━━━━━ Dataset content ━━━━━

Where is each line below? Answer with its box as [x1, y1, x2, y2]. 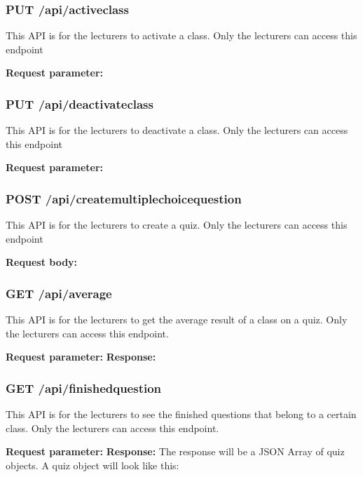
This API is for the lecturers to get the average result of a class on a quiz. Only [6, 312, 348, 327]
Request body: [6, 255, 78, 269]
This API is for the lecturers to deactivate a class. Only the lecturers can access [6, 123, 348, 137]
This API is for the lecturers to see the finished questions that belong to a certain [6, 407, 357, 422]
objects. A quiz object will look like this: [6, 458, 179, 472]
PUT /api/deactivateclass [6, 95, 153, 112]
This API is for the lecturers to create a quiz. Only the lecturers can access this [6, 217, 348, 232]
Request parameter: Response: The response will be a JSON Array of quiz [6, 444, 345, 459]

━━━━━

What to produce - Omit all pictures and repeat the rest of the records verbatim.

Response to this task -
Where is each line below? Answer with its box as [x1, y1, x2, y2]. 
This API is for the lecturers to get the average result of a class on a quiz. Only [6, 312, 348, 327]
Request body: [6, 255, 78, 269]
This API is for the lecturers to deactivate a class. Only the lecturers can access [6, 123, 348, 137]
This API is for the lecturers to see the finished questions that belong to a certain [6, 407, 357, 422]
objects. A quiz object will look like this: [6, 458, 179, 472]
PUT /api/deactivateclass [6, 95, 153, 112]
This API is for the lecturers to create a quiz. Only the lecturers can access this [6, 217, 348, 232]
Request parameter: Response: The response will be a JSON Array of quiz [6, 444, 345, 459]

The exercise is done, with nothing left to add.